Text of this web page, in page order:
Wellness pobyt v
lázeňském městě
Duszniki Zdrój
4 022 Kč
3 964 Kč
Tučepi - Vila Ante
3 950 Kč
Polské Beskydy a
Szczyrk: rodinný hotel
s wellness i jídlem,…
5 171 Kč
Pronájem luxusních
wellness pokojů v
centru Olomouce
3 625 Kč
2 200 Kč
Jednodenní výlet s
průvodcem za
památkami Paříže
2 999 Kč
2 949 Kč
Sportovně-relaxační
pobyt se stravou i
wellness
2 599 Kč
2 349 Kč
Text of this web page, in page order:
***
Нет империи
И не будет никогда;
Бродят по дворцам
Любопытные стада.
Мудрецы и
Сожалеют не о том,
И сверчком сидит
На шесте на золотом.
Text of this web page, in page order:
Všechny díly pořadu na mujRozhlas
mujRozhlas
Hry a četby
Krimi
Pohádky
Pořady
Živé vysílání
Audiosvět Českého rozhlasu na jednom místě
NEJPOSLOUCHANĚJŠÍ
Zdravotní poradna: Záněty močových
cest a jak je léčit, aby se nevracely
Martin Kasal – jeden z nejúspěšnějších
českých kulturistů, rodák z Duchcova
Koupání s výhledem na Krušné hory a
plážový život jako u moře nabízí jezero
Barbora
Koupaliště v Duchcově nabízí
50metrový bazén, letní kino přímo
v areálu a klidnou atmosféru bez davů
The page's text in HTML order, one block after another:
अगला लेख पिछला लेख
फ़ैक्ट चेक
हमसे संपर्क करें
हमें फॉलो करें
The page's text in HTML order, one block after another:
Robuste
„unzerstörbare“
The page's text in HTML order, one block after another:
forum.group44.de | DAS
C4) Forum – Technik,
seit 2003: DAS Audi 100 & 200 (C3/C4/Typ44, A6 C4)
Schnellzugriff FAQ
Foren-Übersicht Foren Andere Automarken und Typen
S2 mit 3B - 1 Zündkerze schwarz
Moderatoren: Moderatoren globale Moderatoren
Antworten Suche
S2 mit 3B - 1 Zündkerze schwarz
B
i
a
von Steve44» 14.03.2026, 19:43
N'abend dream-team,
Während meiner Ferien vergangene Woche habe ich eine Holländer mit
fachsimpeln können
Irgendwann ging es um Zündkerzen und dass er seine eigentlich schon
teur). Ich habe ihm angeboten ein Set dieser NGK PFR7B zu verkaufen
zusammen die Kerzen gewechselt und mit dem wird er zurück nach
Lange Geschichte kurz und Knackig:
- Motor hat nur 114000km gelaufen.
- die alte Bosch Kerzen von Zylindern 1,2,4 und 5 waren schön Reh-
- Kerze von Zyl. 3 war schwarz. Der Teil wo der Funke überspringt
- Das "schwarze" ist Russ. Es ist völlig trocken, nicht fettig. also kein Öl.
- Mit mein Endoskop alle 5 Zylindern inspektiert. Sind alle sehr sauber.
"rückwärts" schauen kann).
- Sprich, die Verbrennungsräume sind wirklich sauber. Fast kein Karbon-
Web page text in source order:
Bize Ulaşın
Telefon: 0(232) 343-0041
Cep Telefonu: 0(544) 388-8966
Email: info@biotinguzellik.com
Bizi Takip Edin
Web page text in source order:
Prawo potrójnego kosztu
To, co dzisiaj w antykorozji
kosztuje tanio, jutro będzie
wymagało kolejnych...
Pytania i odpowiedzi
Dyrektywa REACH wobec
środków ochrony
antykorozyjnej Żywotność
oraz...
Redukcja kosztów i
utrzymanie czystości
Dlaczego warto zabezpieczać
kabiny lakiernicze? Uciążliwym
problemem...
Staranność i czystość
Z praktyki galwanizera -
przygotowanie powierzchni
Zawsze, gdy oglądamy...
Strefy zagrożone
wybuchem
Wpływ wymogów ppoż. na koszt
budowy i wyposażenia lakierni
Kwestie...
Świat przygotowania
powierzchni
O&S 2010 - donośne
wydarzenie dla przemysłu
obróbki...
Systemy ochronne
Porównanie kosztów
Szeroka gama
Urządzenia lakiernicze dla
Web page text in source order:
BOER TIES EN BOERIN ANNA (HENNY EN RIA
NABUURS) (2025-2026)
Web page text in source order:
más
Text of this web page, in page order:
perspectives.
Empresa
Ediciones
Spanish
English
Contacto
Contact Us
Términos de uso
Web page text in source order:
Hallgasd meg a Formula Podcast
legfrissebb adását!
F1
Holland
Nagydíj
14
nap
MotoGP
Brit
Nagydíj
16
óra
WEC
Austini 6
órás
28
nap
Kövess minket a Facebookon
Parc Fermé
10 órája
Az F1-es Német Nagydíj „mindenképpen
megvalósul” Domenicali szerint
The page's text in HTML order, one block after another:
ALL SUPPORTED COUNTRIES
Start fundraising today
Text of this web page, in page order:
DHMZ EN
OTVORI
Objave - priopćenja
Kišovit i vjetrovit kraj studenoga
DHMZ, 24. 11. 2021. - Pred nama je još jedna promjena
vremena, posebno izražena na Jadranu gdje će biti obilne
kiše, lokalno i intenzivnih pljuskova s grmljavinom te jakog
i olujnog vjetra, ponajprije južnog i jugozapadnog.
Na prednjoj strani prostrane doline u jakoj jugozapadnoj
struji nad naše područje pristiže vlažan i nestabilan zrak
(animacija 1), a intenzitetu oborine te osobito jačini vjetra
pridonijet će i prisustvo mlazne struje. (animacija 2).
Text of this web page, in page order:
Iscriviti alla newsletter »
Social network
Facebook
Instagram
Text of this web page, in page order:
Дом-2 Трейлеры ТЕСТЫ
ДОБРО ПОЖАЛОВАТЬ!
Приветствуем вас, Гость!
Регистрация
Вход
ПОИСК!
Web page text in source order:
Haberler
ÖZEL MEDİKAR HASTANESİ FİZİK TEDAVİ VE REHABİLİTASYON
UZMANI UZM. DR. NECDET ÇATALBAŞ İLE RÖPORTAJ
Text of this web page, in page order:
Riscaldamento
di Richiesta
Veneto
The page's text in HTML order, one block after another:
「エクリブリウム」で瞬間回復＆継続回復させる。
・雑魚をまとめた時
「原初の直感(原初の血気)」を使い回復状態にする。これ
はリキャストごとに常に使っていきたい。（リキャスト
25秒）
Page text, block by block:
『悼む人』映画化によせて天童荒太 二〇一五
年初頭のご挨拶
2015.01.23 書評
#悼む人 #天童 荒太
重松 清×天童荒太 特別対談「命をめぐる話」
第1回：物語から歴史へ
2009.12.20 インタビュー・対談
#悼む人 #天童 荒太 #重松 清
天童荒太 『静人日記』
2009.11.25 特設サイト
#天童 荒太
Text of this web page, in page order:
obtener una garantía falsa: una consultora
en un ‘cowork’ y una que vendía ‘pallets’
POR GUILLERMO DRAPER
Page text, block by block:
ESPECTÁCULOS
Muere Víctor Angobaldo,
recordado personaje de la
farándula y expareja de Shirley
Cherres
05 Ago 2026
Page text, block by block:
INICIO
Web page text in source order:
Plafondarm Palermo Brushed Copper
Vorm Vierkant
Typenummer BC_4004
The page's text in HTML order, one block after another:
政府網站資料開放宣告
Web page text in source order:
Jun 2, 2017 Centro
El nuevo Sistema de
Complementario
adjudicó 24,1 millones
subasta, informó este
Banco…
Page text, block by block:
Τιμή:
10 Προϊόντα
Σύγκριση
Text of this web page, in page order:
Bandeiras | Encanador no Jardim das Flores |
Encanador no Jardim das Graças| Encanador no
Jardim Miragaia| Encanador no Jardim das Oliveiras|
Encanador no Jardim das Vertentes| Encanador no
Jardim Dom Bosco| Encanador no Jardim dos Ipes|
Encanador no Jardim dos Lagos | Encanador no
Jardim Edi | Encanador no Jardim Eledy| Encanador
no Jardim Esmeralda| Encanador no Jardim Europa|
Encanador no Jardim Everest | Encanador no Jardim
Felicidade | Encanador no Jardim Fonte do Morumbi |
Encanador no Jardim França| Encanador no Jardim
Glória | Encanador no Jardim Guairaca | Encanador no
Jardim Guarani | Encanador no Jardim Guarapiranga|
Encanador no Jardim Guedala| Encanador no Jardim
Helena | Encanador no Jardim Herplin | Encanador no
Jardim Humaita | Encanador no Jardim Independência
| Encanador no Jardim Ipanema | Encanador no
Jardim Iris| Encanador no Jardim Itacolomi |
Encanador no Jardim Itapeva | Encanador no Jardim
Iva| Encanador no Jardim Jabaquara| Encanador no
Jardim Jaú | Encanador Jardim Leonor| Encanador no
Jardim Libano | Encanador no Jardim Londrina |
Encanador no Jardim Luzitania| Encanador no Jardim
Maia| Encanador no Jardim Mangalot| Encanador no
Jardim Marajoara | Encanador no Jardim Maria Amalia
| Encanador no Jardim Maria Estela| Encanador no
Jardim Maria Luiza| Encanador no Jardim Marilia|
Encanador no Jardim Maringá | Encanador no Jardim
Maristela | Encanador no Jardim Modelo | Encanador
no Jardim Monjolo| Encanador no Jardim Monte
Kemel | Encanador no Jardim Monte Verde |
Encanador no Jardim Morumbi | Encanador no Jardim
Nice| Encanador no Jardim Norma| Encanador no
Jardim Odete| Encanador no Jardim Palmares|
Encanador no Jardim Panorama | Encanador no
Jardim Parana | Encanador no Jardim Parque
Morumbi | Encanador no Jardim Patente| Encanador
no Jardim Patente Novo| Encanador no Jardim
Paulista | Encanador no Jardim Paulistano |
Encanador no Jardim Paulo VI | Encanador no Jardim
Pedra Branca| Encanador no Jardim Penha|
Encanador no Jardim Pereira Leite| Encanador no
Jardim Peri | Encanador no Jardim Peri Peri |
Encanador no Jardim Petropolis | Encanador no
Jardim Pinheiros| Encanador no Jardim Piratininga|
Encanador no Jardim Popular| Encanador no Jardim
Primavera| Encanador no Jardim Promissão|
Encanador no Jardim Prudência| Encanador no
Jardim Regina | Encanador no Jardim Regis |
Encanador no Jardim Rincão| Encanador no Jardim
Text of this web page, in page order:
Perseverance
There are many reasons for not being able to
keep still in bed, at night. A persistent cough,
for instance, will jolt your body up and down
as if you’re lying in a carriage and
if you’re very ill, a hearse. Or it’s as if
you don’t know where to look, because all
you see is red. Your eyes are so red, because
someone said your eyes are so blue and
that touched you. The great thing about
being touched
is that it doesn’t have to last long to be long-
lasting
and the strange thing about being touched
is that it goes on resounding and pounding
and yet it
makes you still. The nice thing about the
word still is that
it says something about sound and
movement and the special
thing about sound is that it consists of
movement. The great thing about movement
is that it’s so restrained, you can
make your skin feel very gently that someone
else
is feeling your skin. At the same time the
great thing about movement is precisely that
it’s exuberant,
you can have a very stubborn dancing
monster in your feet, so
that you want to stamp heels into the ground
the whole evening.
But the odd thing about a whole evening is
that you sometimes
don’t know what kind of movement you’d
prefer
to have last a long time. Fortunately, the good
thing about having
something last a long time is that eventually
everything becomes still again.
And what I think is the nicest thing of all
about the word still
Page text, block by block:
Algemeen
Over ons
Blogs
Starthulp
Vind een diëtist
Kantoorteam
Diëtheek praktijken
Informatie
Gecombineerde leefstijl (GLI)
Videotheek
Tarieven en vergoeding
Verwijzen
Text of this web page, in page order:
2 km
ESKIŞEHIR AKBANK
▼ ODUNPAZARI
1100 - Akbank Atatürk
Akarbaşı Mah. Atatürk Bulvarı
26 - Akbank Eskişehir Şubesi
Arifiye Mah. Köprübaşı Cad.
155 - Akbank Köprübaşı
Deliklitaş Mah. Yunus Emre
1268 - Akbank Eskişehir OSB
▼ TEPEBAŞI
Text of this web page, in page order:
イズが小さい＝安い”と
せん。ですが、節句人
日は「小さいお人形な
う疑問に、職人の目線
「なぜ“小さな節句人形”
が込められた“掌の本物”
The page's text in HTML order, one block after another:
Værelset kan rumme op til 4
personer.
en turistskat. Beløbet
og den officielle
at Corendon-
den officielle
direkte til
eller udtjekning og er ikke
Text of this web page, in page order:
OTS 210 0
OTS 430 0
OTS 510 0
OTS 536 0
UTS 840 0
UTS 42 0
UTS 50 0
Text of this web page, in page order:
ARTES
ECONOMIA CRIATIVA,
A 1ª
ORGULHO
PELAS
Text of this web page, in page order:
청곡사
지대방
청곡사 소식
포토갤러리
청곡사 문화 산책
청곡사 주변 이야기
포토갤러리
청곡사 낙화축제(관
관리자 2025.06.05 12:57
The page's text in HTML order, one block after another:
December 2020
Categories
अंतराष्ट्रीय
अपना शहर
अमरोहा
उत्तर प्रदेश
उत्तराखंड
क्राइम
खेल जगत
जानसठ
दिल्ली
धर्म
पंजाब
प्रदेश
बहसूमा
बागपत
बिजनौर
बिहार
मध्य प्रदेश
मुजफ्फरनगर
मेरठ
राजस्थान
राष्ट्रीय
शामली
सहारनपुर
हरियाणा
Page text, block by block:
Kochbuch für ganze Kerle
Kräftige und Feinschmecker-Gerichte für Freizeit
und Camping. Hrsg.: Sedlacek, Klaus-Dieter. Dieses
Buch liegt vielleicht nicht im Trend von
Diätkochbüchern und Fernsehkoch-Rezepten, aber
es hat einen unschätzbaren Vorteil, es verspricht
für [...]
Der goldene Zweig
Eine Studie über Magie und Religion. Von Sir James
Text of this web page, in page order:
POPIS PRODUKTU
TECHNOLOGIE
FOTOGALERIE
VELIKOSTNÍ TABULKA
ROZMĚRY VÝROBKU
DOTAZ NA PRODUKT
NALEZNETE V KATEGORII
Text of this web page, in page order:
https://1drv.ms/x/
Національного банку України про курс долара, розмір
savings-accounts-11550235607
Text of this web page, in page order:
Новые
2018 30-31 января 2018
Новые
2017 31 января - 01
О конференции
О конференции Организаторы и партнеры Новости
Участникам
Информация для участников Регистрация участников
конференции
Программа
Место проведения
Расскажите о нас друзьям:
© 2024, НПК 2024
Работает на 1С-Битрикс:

Exercise aim:
Beginning with the line that has "Jednodenní výlet s" and ending with the line that has "Audiosvět Českého rozhlasu na jednom místě", set down the lines above exactly and include no others.

Result of this task:
Jednodenní výlet s
průvodcem za
památkami Paříže
2 999 Kč
2 949 Kč
Sportovně-relaxační
pobyt se stravou i
wellness
2 599 Kč
2 349 Kč
Text of this web page, in page order:
***
Нет империи
И не будет никогда;
Бродят по дворцам
Любопытные стада.
Мудрецы и
Сожалеют не о том,
И сверчком сидит
На шесте на золотом.
Text of this web page, in page order:
Všechny díly pořadu na mujRozhlas
mujRozhlas
Hry a četby
Krimi
Pohádky
Pořady
Živé vysílání
Audiosvět Českého rozhlasu na jednom místě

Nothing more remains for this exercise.